Learning to Hear While Walking

Introduction

Ego-noise separation is a fundamental capability for legged robot audition. When a robot walks, its motors, joints, foot contacts, and body vibration can dominate the onboard microphones, making it difficult to recognize surrounding sounds. This project studies how a robot can mine its own ego-noise from unlabeled recordings and adapt an audio separator for downstream zero-shot sound classification.

Example of ego-noise recorded by a humanoid robot, Unitree G1.

Example of ego-noise recorded by a quadruped robot, Unitree Go1.

Proposed Method

**Overview of the ego-noise separator.** First, the VAE encoder maps audio to a low-frame-rate latent representation. Adapt-DiT, described below, predicts a velocity field that moves the latent representation h of ego-noise-contaminated audio toward the latent representation of clean audio. Finally, the clean VAE decoder converts the clean latent representation back to a waveform.

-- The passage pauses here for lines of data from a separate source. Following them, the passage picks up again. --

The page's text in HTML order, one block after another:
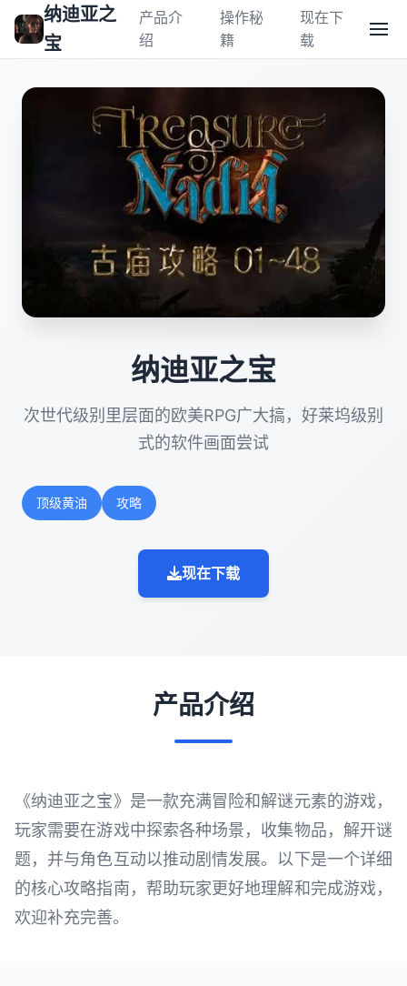
纳迪亚之
宝
产品介
绍
操作秘
籍
现在下
载
纳迪亚之宝
次世代级别里层面的欧美RPG广大搞，好莱坞级别
式的软件画面尝试
顶级黄油 攻略
现在下载
产品介绍
《纳迪亚之宝》是一款充满冒险和解谜元素的游戏，
玩家需要在游戏中探索各种场景，收集物品，解开谜
题，并与角色互动以推动剧情发展。以下是一个详细
的核心攻略指南，帮助玩家更好地理解和完成游戏，
欢迎补充完善。
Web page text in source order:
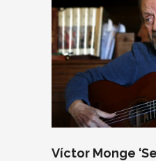
Víctor Monge
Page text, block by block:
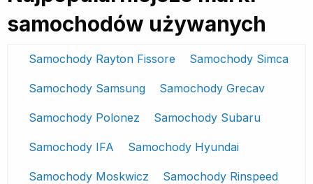
samochodów używanych
Samochody Rayton Fissore Samochody Simca
Samochody Samsung Samochody Grecav
Samochody Polonez Samochody Subaru
Samochody IFA Samochody Hyundai
Samochody Moskwicz Samochody Rinspeed
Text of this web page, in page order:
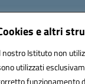
e altri
nostro Istituto non
utilizzati
funzionamento
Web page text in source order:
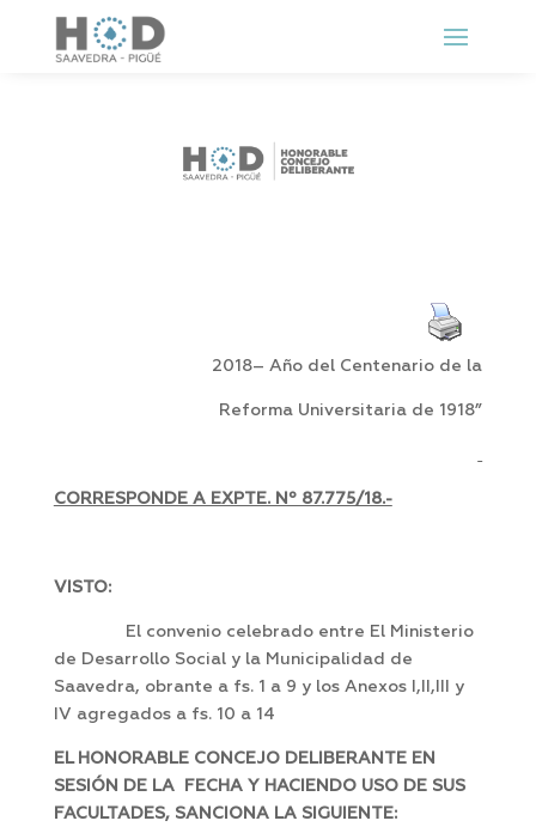
2018– Año del Centenario de la
Reforma Universitaria de 1918”
CORRESPONDE A EXPTE. Nº 87.775/18.-
VISTO:
El convenio celebrado entre El Ministerio
de Desarrollo Social y la Municipalidad de
Saavedra, obrante a fs. 1 a 9 y los Anexos I,II,III y
IV agregados a fs. 10 a 14
EL HONORABLE CONCEJO DELIBERANTE EN
SESIÓN DE LA FECHA Y HACIENDO USO DE SUS
FACULTADES, SANCIONA LA SIGUIENTE:
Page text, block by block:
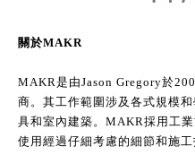
關於MAKR
MAKR是由Jason Gregory於
商。其工作範圍涉及各式規模
具和室內建築。MAKR採用工
使用經過仔細考慮的細節和施

Architecture of Adapt-DiT — **Architecture of Adaptive Diffusion Transformer (Adapt-DiT).** Adapt-DiT builds on a DiT trained to separate text-specified sounds and efficiently adapts it to the fixed task of ego-noise separation. Conditioned on the latent representation of mixture audio, Adapt-DiT predicts a velocity field from Gaussian noise toward the clean audio latent representation.

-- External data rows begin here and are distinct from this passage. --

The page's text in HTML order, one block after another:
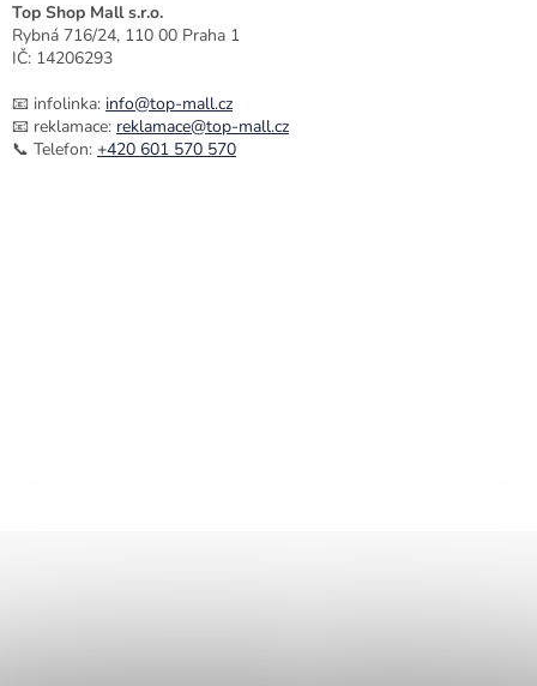
Top Shop Mall s.r.o.
Rybná 716/24, 110 00 Praha 1
IČ: 14206293
📧 infolinka: info@top-mall.cz
📧 reklamace: reklamace@top-mall.cz
📞 Telefon: +420 601 570 570
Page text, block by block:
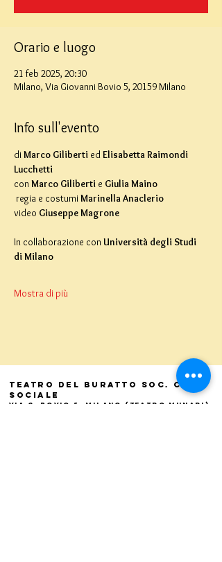
Orario e luogo
21 feb 2025, 20:30
Milano, Via Giovanni Bovio 5, 20159 Milano
Info sull'evento
di Marco Giliberti ed Elisabetta Raimondi
Lucchetti
con Marco Giliberti e Giulia Maino
regia e costumi Marinella Anaclerio
video Giuseppe Magrone
In collaborazione con Università degli Studi
di Milano
Mostra di più
Teatro del Buratto Soc. Coop
sociale
Via G. Bovio 5, Milano (Teatro Munari)
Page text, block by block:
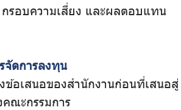
กรอบความเสี่ยง และผลตอบแทน
จัดการลงทุน
อเสนอของสํานักงานก่อนที่เสนอสู่
ณะกรรมการ

Prompt-anchered ego-noise mining — **Prompt-Anchered Ego-Noise Mining.** Robot recordings are first split into short audio clips. A pretrained VAE encoder and Transformer encoder map each clip to a latent representation so semantic similarity between clips can be measured. A pretrained ModernBERT text encoder maps ego-noise prompts to the same embedding space. Because the audio and text encoders are aligned, sounds and text with the same meaning are mapped to nearby vectors. The embeddings are then passed through Principal Component Analysis (PCA) to reduce factors other than whether a clip contains only ego-noise or also includes environmental sound. Hierarchical Density-Based Spatial Clustering of Applications with Noise (HDBSCAN), which is robust to imbalanced cluster sizes, groups semantically similar sounds. The cluster closest to the text-prompt embedding is selected as the ego-noise-only cluster. This framework automatically mines ego-noise-only clips from ego-noise recordings that may contain environmental sounds.

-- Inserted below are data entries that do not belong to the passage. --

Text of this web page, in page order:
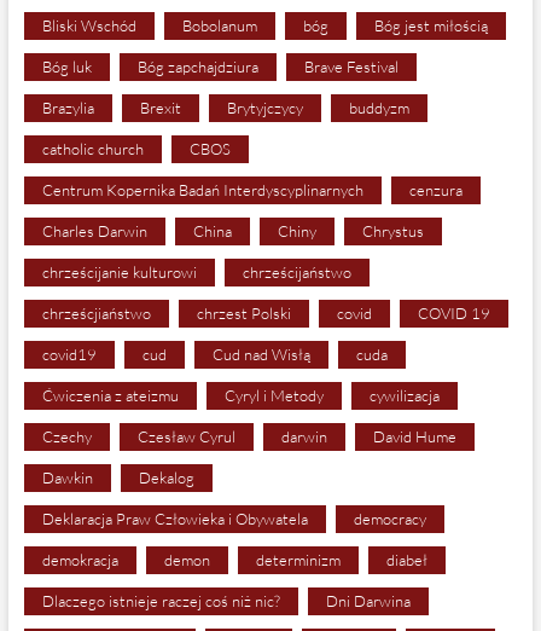
Bliski Wschód Bobolanum bóg Bóg jest miłością
Bóg luk Bóg zapchajdziura Brave Festival
Brazylia Brexit Brytyjczycy buddyzm
catholic church CBOS
Centrum Kopernika Badań Interdyscyplinarnych cenzura
Charles Darwin China Chiny Chrystus
chrześcijanie kulturowi chrześcijaństwo
chrześcjiaństwo chrzest Polski covid COVID 19
covid19 cud Cud nad Wisłą cuda
Ćwiczenia z ateizmu Cyryl i Metody cywilizacja
Czechy Czesław Cyrul darwin David Hume
Dawkin Dekalog
Deklaracja Praw Człowieka i Obywatela democracy
demokracja demon determinizm diabeł
Dlaczego istnieje raczej coś niż nic? Dni Darwina

Training method of the ego-noise separator — **Training method of Ego-Noise Separator.** Automatically mined ego-noise is mixed at diverse ratios with sounds x(t) sampled from a large-scale sound-source dataset. The Ego-Noise Separator is trained to separate ego-noise and the remaining non-ego sound from the mixture.

Overall Evaluation

We evaluate ego-noise separation on environmental sounds mixed with robot ego-noise from Unitree G1 and Unitree Go1 at -6, 0, and +6 dB SNR. Tables report mean separation scores and zero-shot classification scores by method, robot, and SNR; the best value in each robot-SNR column is shown in bold.

Demo

Each example shows references first, followed by separated target estimates from each method.

CLAP Score is the CLAP audio embedding cosine similarity between the target and the separated estimate. SAJ Score is the overall separation judgment score. Higher is better.